The Ultravenus Review: Initially, it took me a while to get into Push the Button. Having been sent a copy blind, with no idea of content- just a keen interest into the words and wisdom of author Feminista Jones, I was entirely unsure of what to expect. When I started reading, I was immediately launched into what seemed to be a “50 Shades of Grey”-esque novel- admittedly, not something I had had much interest in the first time round. However, I persevered.
What I found, in fact, was an insightful, delicately written insight into the world of sub/Dom relationships, from the perspective of People of Colour. As a White female, and someone who had never so much explored BDSM literature let alone anything further, I decided to use the experience to expand my own knowledge and understanding, broaden my horizons, make myself a better feminist, ally, and person.
When I committed to the book, and overcame the initial hurdle for myself which was the primary subject matter of BDSM, I found myself totally hooked, and finished the whole thing in a day. The characters were believable, complex, and left me with a crazy desire to explore the depth, the significance of “The Life” to their own lives and how it shaped them.

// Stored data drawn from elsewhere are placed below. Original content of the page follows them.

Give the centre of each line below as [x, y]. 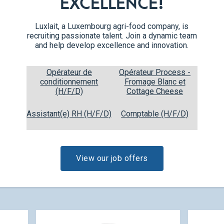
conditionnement [69, 82]
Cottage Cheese [155, 91]
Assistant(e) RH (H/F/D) [69, 114]
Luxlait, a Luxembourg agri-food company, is [112, 26]
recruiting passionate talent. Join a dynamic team [112, 35]
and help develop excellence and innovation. [112, 45]
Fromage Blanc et [155, 82]
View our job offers [112, 158]
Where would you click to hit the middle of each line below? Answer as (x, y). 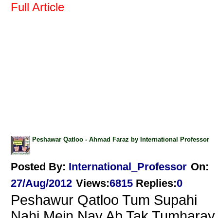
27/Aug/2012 (41, 183)
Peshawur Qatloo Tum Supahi (104, 200)
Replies (154, 183)
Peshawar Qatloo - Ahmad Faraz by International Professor (121, 140)
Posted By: (40, 167)
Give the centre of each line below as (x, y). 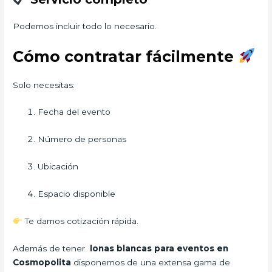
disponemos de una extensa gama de (151, 262)
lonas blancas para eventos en (159, 248)
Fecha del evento (74, 112)
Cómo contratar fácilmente (126, 56)
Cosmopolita (42, 262)
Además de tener (52, 248)
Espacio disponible (77, 194)
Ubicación (58, 167)
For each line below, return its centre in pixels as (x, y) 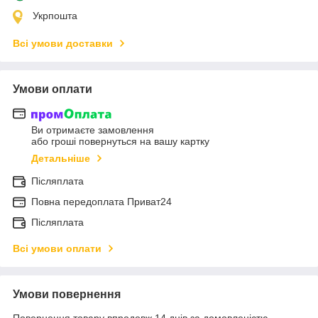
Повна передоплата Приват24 (102, 202)
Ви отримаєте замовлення (93, 130)
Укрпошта (55, 15)
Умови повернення (67, 295)
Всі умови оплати (57, 249)
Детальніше (61, 159)
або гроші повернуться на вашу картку (120, 142)
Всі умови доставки (63, 43)

One of the most striking and important things addressed in the book by Jones is the difference between an abusive relationship, and a BDSM one. To those not in the know (such as myself) the differences may, at first, seem few and far between- if at all. This makes the whole world of BDSM seem extremely alien and scary. I found myself learning as I read the book, however, that they are two different things entirely. I learnt about the love and respect that is a vital aspect of BDSM relationships, the importance of trust, and how massively this factors in to BDSM relationships. I learnt how if this love and trust is not present, then and only then is abuse a relevant concern. This is such an important lesson to learn, and I feel the book is worth reading if only to understand this differentiation by the end.

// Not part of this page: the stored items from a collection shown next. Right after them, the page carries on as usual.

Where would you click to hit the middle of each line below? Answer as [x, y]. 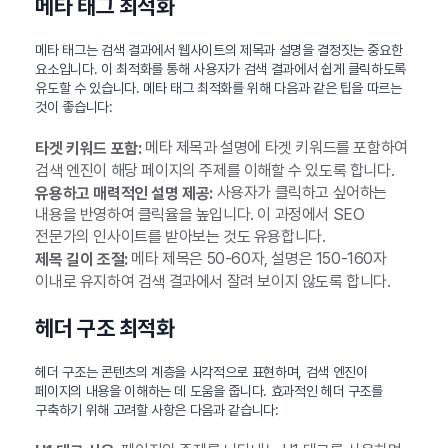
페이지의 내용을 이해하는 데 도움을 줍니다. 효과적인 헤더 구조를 [209, 391]
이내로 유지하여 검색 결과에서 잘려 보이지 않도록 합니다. [213, 282]
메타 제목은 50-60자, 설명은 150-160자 [257, 259]
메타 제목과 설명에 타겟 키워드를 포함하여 [274, 147]
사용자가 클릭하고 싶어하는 [299, 192]
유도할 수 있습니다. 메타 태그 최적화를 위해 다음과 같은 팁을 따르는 [218, 87]
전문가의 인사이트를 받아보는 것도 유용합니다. [180, 237]
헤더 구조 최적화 [105, 328]

As a white female, I was very aware of my own privileges as I read the book and was determined to not let these mask my interpretations of the story, but rather to try and use the story to help further myself as a person and learn how to be a better ally to POC. It is made quite clear throughout the book that the story is a space for POC, and I feel very much that it is in no way my place to invade this. However, I did not feel in any way that the story was written to exclude White people, and I really did enjoy it hugely. As a Feminist, the book was massively important to my personal development, as it helped me to understand, from the perspective of the characters, how there absolutely is space for Feminists in the BDSM community. It helped to educate me in an area which often becomes misinterpreted in contemporary culture.
If there is one thing that is guaranteed to grip me in a story, it is a twist. Now, whilst I am wary to talk to much about this here for fear for giving it away, I will say that the twist created by Jones in Push the Button is absolutely gut wrenching. The build up is carefully structured around the story in the “present”, the past, snippets of online conversation, all carefully interwoven into the story of the characters lives as it unfolds around us. For a BDSM novice such as myself, there is no mystery left by Jones as to what an intrinsic facet of the characters lives their relationship is. This makes the intensity of the characters’ love, desire, attraction and lust that we are all familiar with in a healthy relationship all the more intense and powerful, leaving us, the reader, desperate to absorb more.
My one criticism of the book is that, compared to the delicate structure of most of the book, the ending felt a little rushed. I desperately wanted more, panicking as I neared the end of the book, wondering how on earth the story was going to reach a satisfying conclusion in only a few pages. I wanted more detail, more time spent telling every aspect of the situation which surely was not going to end well. Whilst this was undoubtedly acheived- i did not feel the end of the book was lacking in any way at all- it just made me desperate to delve further into the lives of the characters. Could there be a sequel? I hope so.